### DATA TO EXAMINE:
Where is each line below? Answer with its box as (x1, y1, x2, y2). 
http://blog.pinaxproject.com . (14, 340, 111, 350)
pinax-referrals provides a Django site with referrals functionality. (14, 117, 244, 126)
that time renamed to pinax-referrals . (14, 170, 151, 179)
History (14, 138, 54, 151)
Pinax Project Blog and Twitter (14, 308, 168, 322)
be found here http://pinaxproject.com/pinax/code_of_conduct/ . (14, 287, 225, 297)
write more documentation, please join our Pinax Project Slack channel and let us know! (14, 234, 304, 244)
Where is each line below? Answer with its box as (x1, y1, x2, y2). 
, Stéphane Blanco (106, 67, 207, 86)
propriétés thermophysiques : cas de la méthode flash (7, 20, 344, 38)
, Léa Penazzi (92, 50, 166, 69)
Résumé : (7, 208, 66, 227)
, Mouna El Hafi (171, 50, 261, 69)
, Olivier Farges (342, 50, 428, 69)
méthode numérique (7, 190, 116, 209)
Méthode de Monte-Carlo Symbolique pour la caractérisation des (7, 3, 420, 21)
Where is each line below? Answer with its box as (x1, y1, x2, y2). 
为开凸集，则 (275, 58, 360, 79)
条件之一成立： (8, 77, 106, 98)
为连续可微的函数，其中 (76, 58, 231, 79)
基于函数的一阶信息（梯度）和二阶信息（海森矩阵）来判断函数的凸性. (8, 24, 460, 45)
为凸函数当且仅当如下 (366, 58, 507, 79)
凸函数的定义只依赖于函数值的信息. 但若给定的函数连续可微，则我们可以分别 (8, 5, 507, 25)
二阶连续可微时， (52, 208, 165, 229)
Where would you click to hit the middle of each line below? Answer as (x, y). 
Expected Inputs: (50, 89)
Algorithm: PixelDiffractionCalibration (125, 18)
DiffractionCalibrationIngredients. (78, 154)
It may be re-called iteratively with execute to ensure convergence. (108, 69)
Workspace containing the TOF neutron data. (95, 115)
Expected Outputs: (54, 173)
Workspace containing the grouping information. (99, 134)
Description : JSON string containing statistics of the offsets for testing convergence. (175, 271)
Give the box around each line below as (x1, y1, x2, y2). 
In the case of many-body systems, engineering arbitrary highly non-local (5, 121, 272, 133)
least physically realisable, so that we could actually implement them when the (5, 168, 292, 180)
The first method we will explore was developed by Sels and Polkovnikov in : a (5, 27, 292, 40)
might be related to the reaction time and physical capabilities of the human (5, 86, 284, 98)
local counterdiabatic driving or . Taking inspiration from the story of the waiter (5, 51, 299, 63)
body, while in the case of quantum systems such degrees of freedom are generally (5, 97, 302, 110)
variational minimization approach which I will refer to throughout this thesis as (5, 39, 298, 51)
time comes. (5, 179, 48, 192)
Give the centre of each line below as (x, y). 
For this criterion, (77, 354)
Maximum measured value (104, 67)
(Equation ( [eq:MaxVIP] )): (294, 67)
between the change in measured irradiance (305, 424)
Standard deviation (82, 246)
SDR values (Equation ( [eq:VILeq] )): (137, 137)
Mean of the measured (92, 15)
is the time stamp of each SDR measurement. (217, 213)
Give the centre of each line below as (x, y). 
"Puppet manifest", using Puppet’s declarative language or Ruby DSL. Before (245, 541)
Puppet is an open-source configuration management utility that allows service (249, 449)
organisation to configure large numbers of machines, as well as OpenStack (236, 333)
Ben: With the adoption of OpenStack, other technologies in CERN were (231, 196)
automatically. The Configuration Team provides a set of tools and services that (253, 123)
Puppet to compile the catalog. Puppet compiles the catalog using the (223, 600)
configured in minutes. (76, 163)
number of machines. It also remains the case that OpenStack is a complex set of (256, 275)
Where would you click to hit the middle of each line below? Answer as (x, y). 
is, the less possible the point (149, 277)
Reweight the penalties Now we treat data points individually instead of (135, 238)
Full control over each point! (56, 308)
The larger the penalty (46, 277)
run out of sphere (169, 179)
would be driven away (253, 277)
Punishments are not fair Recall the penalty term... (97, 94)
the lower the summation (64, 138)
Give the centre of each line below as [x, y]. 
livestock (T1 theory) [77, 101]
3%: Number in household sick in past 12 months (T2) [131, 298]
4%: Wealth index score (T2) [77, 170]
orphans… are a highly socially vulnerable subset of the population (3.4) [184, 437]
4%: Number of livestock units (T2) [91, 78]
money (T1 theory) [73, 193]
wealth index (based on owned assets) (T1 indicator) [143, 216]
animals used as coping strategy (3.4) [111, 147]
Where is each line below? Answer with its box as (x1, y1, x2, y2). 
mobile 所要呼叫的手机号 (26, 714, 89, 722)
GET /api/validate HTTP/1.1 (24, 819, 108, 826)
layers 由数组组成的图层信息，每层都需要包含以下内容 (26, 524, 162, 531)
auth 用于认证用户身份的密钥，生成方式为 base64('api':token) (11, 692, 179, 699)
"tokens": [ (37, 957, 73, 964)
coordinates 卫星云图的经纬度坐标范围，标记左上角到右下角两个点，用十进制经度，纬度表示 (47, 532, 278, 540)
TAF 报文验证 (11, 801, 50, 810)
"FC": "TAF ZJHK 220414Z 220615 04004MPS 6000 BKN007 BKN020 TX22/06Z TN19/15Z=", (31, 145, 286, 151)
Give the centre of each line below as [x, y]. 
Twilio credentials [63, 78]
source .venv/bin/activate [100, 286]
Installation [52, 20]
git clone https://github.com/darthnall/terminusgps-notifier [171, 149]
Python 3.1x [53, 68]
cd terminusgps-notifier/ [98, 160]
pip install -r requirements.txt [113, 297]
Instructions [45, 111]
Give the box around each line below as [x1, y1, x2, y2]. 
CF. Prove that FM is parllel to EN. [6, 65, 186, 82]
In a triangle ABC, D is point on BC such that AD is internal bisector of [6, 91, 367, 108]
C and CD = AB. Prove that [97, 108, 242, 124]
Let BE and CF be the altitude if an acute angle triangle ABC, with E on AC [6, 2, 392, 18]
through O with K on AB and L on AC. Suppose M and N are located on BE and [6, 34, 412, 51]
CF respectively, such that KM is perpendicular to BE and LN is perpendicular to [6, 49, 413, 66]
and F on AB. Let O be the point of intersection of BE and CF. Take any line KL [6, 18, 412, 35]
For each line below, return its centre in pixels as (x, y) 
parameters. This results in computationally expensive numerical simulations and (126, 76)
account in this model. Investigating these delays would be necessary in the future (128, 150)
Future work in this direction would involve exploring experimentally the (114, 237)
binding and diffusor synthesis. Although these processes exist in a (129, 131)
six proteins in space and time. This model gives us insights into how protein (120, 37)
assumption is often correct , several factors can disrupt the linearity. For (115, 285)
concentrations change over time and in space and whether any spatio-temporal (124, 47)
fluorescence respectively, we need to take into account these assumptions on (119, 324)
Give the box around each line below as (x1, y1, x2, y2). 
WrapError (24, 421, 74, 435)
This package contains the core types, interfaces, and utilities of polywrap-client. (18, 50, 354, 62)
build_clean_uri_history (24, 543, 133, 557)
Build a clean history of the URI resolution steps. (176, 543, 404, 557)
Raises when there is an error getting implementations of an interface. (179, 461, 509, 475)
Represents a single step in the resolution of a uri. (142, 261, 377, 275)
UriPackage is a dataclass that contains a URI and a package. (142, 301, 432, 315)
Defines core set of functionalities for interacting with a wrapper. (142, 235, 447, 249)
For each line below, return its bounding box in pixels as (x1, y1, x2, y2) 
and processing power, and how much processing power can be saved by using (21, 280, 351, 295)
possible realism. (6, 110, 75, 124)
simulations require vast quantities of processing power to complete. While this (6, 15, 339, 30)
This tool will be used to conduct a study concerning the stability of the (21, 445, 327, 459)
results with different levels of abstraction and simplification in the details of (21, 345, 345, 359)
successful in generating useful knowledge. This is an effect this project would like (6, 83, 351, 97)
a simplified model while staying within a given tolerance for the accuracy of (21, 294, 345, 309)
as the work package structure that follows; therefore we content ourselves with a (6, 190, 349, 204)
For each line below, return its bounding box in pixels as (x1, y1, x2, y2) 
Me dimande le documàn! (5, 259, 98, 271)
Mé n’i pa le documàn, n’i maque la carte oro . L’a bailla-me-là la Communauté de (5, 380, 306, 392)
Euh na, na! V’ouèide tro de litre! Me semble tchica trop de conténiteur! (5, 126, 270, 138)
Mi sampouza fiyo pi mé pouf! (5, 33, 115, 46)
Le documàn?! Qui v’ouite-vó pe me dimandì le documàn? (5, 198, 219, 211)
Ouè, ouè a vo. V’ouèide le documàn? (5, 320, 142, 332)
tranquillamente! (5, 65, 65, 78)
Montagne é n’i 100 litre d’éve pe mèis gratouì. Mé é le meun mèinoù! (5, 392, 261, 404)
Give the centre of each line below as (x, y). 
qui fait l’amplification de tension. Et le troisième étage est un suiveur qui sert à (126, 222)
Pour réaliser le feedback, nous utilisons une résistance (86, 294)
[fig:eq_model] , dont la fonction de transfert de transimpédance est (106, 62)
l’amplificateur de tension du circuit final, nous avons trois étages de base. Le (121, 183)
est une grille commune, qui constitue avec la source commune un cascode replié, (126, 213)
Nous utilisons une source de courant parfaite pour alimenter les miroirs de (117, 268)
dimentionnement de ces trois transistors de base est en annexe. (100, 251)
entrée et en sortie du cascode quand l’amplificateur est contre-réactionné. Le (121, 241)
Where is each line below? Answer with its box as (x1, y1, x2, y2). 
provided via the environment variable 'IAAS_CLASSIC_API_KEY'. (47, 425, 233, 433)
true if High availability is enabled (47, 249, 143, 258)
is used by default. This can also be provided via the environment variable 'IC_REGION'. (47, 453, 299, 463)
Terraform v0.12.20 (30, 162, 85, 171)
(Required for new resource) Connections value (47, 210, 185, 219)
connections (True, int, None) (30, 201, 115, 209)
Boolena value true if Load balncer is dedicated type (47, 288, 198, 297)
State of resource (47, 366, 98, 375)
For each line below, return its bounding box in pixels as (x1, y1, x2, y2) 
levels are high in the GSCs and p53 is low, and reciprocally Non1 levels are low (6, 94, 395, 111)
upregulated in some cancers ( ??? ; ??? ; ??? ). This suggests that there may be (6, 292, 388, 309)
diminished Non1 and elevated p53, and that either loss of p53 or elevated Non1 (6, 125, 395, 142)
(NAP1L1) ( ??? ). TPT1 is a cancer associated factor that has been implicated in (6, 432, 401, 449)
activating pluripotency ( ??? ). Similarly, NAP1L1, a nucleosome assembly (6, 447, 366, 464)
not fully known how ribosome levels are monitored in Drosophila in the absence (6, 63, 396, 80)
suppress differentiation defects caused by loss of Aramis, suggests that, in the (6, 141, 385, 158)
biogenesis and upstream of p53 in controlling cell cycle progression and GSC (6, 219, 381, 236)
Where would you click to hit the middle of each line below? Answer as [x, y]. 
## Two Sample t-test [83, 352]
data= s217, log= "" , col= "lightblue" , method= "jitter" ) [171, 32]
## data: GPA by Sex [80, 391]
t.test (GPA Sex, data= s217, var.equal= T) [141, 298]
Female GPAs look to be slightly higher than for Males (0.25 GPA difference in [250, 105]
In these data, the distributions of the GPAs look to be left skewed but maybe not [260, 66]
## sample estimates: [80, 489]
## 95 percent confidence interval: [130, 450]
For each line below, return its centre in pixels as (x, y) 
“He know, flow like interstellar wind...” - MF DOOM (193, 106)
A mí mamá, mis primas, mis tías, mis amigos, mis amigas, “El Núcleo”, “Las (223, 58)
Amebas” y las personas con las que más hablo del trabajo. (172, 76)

### WHAT YOU WILL DO:
Up to and including the line with "The first method", transcribe the entries above exactly, starting from their first line.

### EXERCISE OUTPUT:
Where is each line below? Answer with its box as (x1, y1, x2, y2). 
http://blog.pinaxproject.com . (14, 340, 111, 350)
pinax-referrals provides a Django site with referrals functionality. (14, 117, 244, 126)
that time renamed to pinax-referrals . (14, 170, 151, 179)
History (14, 138, 54, 151)
Pinax Project Blog and Twitter (14, 308, 168, 322)
be found here http://pinaxproject.com/pinax/code_of_conduct/ . (14, 287, 225, 297)
write more documentation, please join our Pinax Project Slack channel and let us know! (14, 234, 304, 244)
Where is each line below? Answer with its box as (x1, y1, x2, y2). 
, Stéphane Blanco (106, 67, 207, 86)
propriétés thermophysiques : cas de la méthode flash (7, 20, 344, 38)
, Léa Penazzi (92, 50, 166, 69)
Résumé : (7, 208, 66, 227)
, Mouna El Hafi (171, 50, 261, 69)
, Olivier Farges (342, 50, 428, 69)
méthode numérique (7, 190, 116, 209)
Méthode de Monte-Carlo Symbolique pour la caractérisation des (7, 3, 420, 21)
Where is each line below? Answer with its box as (x1, y1, x2, y2). 
为开凸集，则 (275, 58, 360, 79)
条件之一成立： (8, 77, 106, 98)
为连续可微的函数，其中 (76, 58, 231, 79)
基于函数的一阶信息（梯度）和二阶信息（海森矩阵）来判断函数的凸性. (8, 24, 460, 45)
为凸函数当且仅当如下 (366, 58, 507, 79)
凸函数的定义只依赖于函数值的信息. 但若给定的函数连续可微，则我们可以分别 (8, 5, 507, 25)
二阶连续可微时， (52, 208, 165, 229)
Where would you click to hit the middle of each line below? Answer as (x, y). 
Expected Inputs: (50, 89)
Algorithm: PixelDiffractionCalibration (125, 18)
DiffractionCalibrationIngredients. (78, 154)
It may be re-called iteratively with execute to ensure convergence. (108, 69)
Workspace containing the TOF neutron data. (95, 115)
Expected Outputs: (54, 173)
Workspace containing the grouping information. (99, 134)
Description : JSON string containing statistics of the offsets for testing convergence. (175, 271)
Give the box around each line below as (x1, y1, x2, y2). 
In the case of many-body systems, engineering arbitrary highly non-local (5, 121, 272, 133)
least physically realisable, so that we could actually implement them when the (5, 168, 292, 180)
The first method we will explore was developed by Sels and Polkovnikov in : a (5, 27, 292, 40)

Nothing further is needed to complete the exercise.